Они занесли его внутрь. Перепеленали и покормили – благо, было чем. Роддом же. Заодно взяли анализы. И стали ждать заведующую. Лида сидела с мальчиком на руках полночи – смена была спокойной. Девушка прикипела к ребёнку за эту ночь. Он дарил ей те ощущения, о которых она мечтала уже долгое время. По результатам обследования Лида была здорова, как и Григорий. Но дети у них, почему-то, не получались. А тут – готовый. Никому не нужный, раз подкинули в роддом. Лида сообразила, что больше-то и правда некуда у них подкидывать. В их городке не было никаких спец. учреждений для детей. Видимо та, что определила судьбу своего малыша таким образом, не имела возможности отвезти ребёнка в город N. А возможно она вообще скрыла всё происходящее. Тайно выносила и тайно родила. Лида бы раньше в такое не поверила. Но у них раз был случай, когда родила семнадцатилетняя девушка. Ей удавалось скрывать беременность от родителей. Кстати, та девушка своего мальчика не оставила. Как ни голосила её мать, как ни заваливалась в показательные обмороки – девчушка стояла на своём твёрдо и сына из роддома взяла домой.
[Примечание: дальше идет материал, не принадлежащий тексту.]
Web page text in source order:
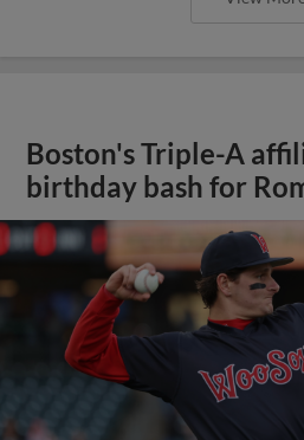
Boston's Triple-A
birthday bash for
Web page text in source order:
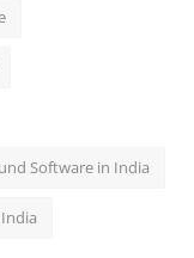
Software in India
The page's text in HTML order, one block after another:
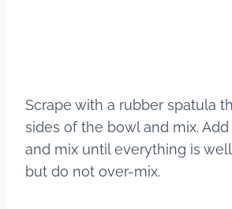
Scrape with a rubber spatula
sides of the bowl and mix.
and mix until everything is
but do not over-mix.
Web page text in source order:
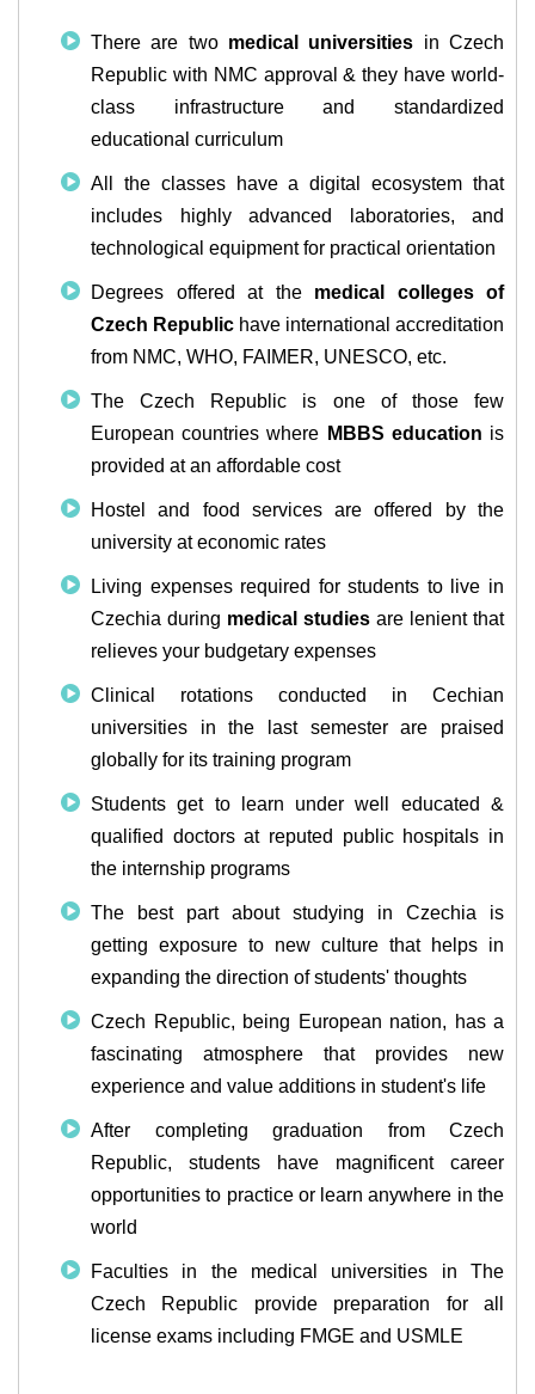
There are two medical universities in Czech
Republic with NMC approval & they have world-
class infrastructure and standardized
educational curriculum
All the classes have a digital ecosystem that
includes highly advanced laboratories, and
technological equipment for practical orientation
Degrees offered at the medical colleges of
Czech Republic have international accreditation
from NMC, WHO, FAIMER, UNESCO, etc.
The Czech Republic is one of those few
European countries where MBBS education is
provided at an affordable cost
Hostel and food services are offered by the
university at economic rates
Living expenses required for students to live in
Czechia during medical studies are lenient that
relieves your budgetary expenses
Clinical rotations conducted in Cechian
universities in the last semester are praised
globally for its training program
Students get to learn under well educated &
qualified doctors at reputed public hospitals in
the internship programs
The best part about studying in Czechia is
getting exposure to new culture that helps in
expanding the direction of students' thoughts
Czech Republic, being European nation, has a
fascinating atmosphere that provides new
experience and value additions in student's life
After completing graduation from Czech
Republic, students have magnificent career
opportunities to practice or learn anywhere in the
world
Faculties in the medical universities in The
Czech Republic provide preparation for all
license exams including FMGE and USMLE
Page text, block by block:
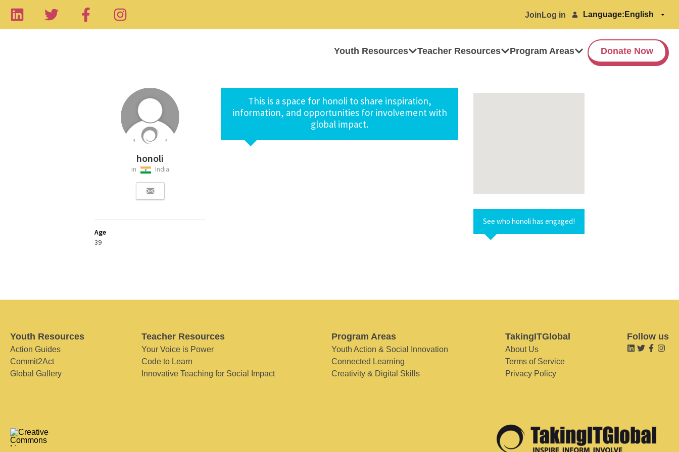
Join Log in Language:
Youth Resources Teacher Resources Program Areas Donate Now
honoli
in India
Age
39
This is a space for honoli to share inspiration,
information, and opportunities for involvement with
global impact.
See who honoli has engaged!
Youth Resources
Action Guides
Commit2Act
Global Gallery
Teacher Resources
Your Voice is Power
Code to Learn
Innovative Teaching for Social Impact
Program Areas
Youth Action & Social Innovation
Connected Learning
Creativity & Digital Skills
TakingITGlobal
About Us
Terms of Service
Privacy Policy
Follow us
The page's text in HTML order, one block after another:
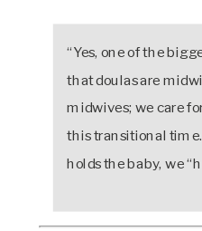
“Yes, one of the
that doulas are
midwives; we care
this transitional
holds the baby, we
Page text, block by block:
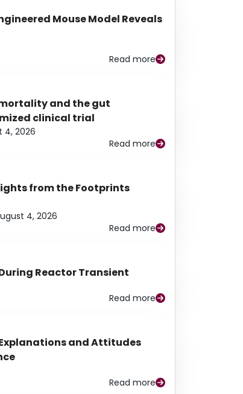
Mouse Model Reveals
Read more
and the gut
clinical trial
4, 2026
Read more
from the Footprints
4, 2026
Read more
Reactor Transient
Read more
and Attitudes
Read more
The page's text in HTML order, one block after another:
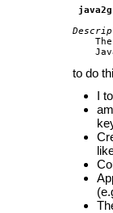
The
to do
I
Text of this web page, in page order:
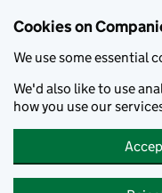
Cookies on
We use some essential
We'd also like to use
how you use our
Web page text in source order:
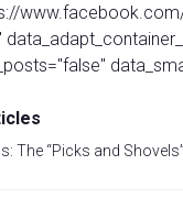
The “Picks and
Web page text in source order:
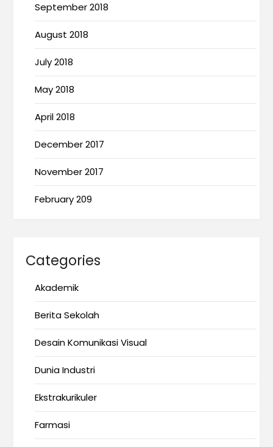
September 2018
August 2018
July 2018
May 2018
April 2018
December 2017
November 2017
February 209
Categories
Akademik
Berita Sekolah
Desain Komunikasi Visual
Dunia Industri
Ekstrakurikuler
Farmasi
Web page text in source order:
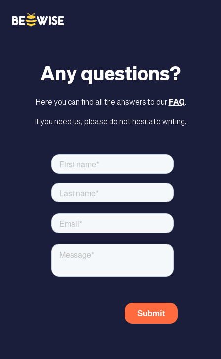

Утром пришла Лариса Алексеевна.
— Мальчик? – спросила она.
— Мальчик, — кивнула Лида. – Ларочка… ты мне поможешь?
И никто не узнал, что младенец подброшенный. Заведующая просто завела карту на Лиду, и выписала её, как рожавшую у них в роддоме.
Никто не узнал, но знали, конечно, все. Напрасно стройная Лида пыталась уверять, что она ходила беременная, просто скрывала. Никто не поверил, естественно. Да и то, что знают трое, уже никак не может быть тайной. Лида была уверена, что Лариса Алексеевна вряд ли проболталась. Она ставила на Соньку.
Муж, который был вызван в тот же день, до, так называемой, выписки, был немного удивлён.
— Лидочка… мы же не знаем, что у него там с генетикой. Уверена ты, что надо его брать?
— Возьми его. Возьми на руки. Неужели не чувствуешь?
— Чего?
— Его нам Бог послал! – негромко сказала Лида. – А как это ещё можно назвать? Мучались-мучались. А тут… готовый!
— Но это такая ответственность! Ладно, когда за своего, кровного. А про этого мы ничего не знаем. Ну я серьёзно!
— Навскидку он здоров! Ну Гришенька… ты тоже его полюбишь.
Забрали, в общем. Назвали Николаем Григорьевичем. Стали растить. А через полгода Лида забеременела, да не абы как, а близнецами.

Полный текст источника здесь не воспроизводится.